The Infection Doctor and the Isolation Sign
by Hadeel Zainah1*, Fadi Samaan2
1Department of Medicine, Division of Infectious Diseases, Brown University, Kent Hospital, Warwick, RI, USA
2Department of Medicine, Brown University, Rhode Island Hospital, Providence, RI, USA
*Corresponding author: Hadeel Zainah, Department of Medicine, Division of Infectious Diseases, Brown University, Kent Hospital, Warwick, RI, USA
Received Date: 29 August 2025
Accepted Date: 09 September 2025
Published Date: 12 September 2025
Citation: Zainah H, Samaan F (2025) The Infection Doctor and the Isolation Sign. J Surg 10: 11438 https://doi.org/10.29011/2575-9760.011438
Perspective
Obviously, this touched me enough to wright about it. I am not sure this will make me feel better, but I hope it makes a difference. I was seeing a patient whom I was familiar with from a previous admission. He greeted me with a smile on his face and warmth in his voice. I felt encouraged and proceeded with the usual workflow. During the encounter, I noted that his family member was not wearing a gown or gloves.
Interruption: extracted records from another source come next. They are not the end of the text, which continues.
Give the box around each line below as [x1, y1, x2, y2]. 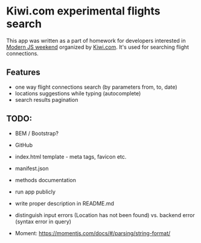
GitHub [14, 141, 33, 148]
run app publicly [14, 188, 56, 195]
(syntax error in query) [14, 218, 71, 225]
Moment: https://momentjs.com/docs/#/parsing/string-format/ [14, 229, 171, 236]
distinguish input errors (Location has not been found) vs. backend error [14, 211, 195, 218]
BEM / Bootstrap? [14, 130, 59, 137]
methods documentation [14, 176, 77, 183]
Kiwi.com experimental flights [6, 4, 161, 18]
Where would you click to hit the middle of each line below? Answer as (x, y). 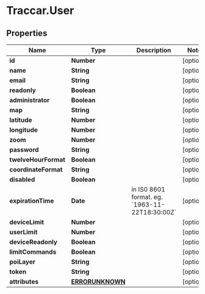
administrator (30, 100)
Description (154, 50)
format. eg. (147, 197)
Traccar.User (40, 11)
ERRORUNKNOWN (98, 281)
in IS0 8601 (148, 189)
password (24, 150)
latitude (21, 120)
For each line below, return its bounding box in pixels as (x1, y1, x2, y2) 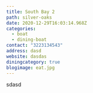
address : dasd (6, 48, 42, 54)
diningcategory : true (6, 59, 61, 65)
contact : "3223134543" (6, 43, 63, 49)
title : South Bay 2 (6, 8, 55, 15)
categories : (6, 25, 36, 32)
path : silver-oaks (6, 14, 52, 20)
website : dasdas (6, 53, 47, 59)
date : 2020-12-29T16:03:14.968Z (6, 20, 87, 26)
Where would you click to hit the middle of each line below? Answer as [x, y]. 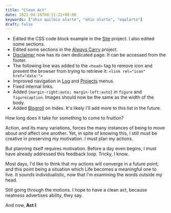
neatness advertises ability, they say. [44, 195]
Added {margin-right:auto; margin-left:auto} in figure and [77, 92]
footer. [20, 60]
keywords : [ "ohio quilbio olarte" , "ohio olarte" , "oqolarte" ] [74, 19]
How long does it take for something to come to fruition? [65, 118]
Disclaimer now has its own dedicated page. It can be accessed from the [89, 55]
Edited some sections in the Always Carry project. [65, 49]
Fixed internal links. [33, 87]
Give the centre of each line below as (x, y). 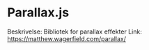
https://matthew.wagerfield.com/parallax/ (67, 38)
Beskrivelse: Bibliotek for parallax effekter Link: (75, 32)
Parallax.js (38, 13)
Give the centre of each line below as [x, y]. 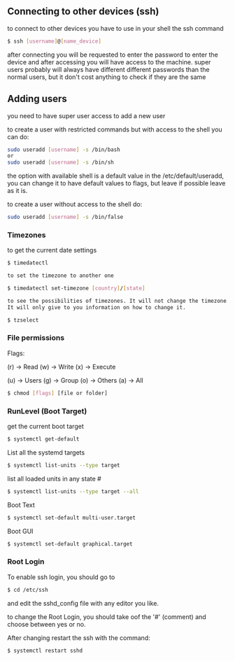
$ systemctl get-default [43, 439]
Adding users [37, 99]
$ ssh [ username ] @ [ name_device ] [54, 41]
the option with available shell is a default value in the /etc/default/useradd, [116, 176]
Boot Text [21, 505]
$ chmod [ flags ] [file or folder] [58, 393]
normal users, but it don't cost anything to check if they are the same [107, 77]
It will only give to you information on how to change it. [97, 307]
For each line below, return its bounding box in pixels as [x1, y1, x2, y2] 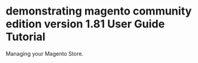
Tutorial [5, 30, 46, 44]
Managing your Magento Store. [5, 50, 84, 57]
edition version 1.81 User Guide [5, 17, 165, 31]
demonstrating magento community [5, 4, 192, 18]
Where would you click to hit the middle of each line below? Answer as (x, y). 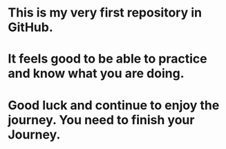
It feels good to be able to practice (108, 59)
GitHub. (31, 27)
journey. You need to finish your (101, 120)
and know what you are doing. (96, 73)
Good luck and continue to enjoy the (114, 105)
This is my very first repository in (105, 13)

The patient was on contact isolation with an isolation sign placed at the door. I was waiting for the right moment to ask the family member to wear a gown thinking he might stop providing information if he was given instructions. I waited until I collected the story about the patient’s presentation then I nicely asked the family member if he would wear a gown. I notified him that there is a sign at the door that he may had missed. At that time, two other family members entered the room without gowns or gloves. He snapped at me indicating that there is no way he was going to wear a gown or letting his family members wear gowns. The more I explained about our policy the more he declined and became persistent. He said “my dad’s main doctor and two other doctors were here today without gowns, one of them even hugged him…none of them told me to wear a gown”. I replied “I am a doctor too ” but that did not change his mind. He went on “I have been coming here to visit, I have never been asked to wear a gown, how come you are telling me to wear a gown?”.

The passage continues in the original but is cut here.